Sound use of multiple dispatch?

Is the code below a sound use of multiple dispatch?
Are there cleaner or more sound ways to the same?

using StaticArrays

const Point1D = SVector{1,Float64}
const Point2D = SVector{2,Float64}

" Generates a one-dimensional uniform mesh "
function genMesh(N;a=Point1D(0.),b=Point1D(1.))
    if (a.x>=b.x)
        ErrorException("Wrong input")
    else 
        mesh = [a + (i-1)*(b-a)/N for i=1:N+1]
    end 
end 

" Generates a two-dimensional uniform mesh "
function genMesh(N,a::Point2D,b::Point2D)
    if ((a.x>=b.x)||(a.y>=b.y))
        ErrorException("Wrong input")
    else         
        mesh = [Point2D(a.x + (i-1)*(b.x-a.x)/N, b.y + (j-1)*(b.y-a.y)/N) for i=1:N+1,j=1:N+1]
    end 
end

with output

# Generate a one-dimensional mesh with 5 intervals  
mesh = genMesh(5)

and

# Generate a two-dimensional mesh with 5 intervals  
mesh = genMesh(10,Point2D(0,0.),Point2D(1.,1.))

Thanks.

If you remove the semicolon in the argument list of the first method, e.g.

function genMesh(N,a=Point1D(0.),b=Point1D(1.))

then yes. The reason is that Julia does not dispatch on keyword arguments.

3 Likes

I have a hunch this method is also intended to annotate a::Point1D = Point1D(0.), b::Point1D = Point1D(1.). Default values don’t annotate arguments so the first method is genMesh(N::Any, a::Any, b::Any), which allows unsupported inputs to end up at that method instead of throwing a MethodError.

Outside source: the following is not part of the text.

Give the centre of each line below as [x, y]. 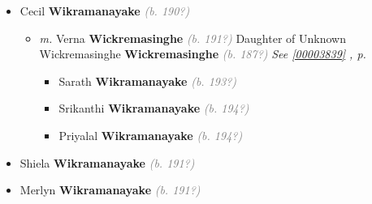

Also a.x and b.x seems like a mistake, SVectors don’t have fields like that, let alone expose them as API. This bothered me so I looked at the docs and it seems to have slipped my mind that the properties x, y, z, and w are implemented in StaticArrays.jl/src/MVector.jl for the first 4 elements of SVectors or MVectors. Also worth mentioning Swizzle.jl for an extension of this syntax.

2 Likes

If OP wants that syntax, use FieldVector subtypes, FieldVector is also defined in StaticArrays:

julia> struct Point2D{T} <: FieldVector{2,T}
           x::T
           y::T
       end

julia> p = Point2D(0.0, 1.0)
2-element Point2D{Float64} with indices SOneTo(2):
 0.0
 1.0

julia> p.x
0.0

julia> p.y
1.0

ps: Maybe a cleaner way to dispatch there is to use:

julia> genmesh(::Type{Point1D}; args...) = "1D mesh!"
genmesh (generic function with 1 method)

julia> genmesh(::Type{Point2D}; args...) = "2D mesh!"
genmesh (generic function with 2 methods)

julia> genmesh(Point1D)
"1D mesh!"

julia> genmesh(Point2D)
"2D mesh!"

although this is almost the same as defining two different function names.

4 Likes

Thank you for drawing my attention to default values not annotating argument. Much appreciated.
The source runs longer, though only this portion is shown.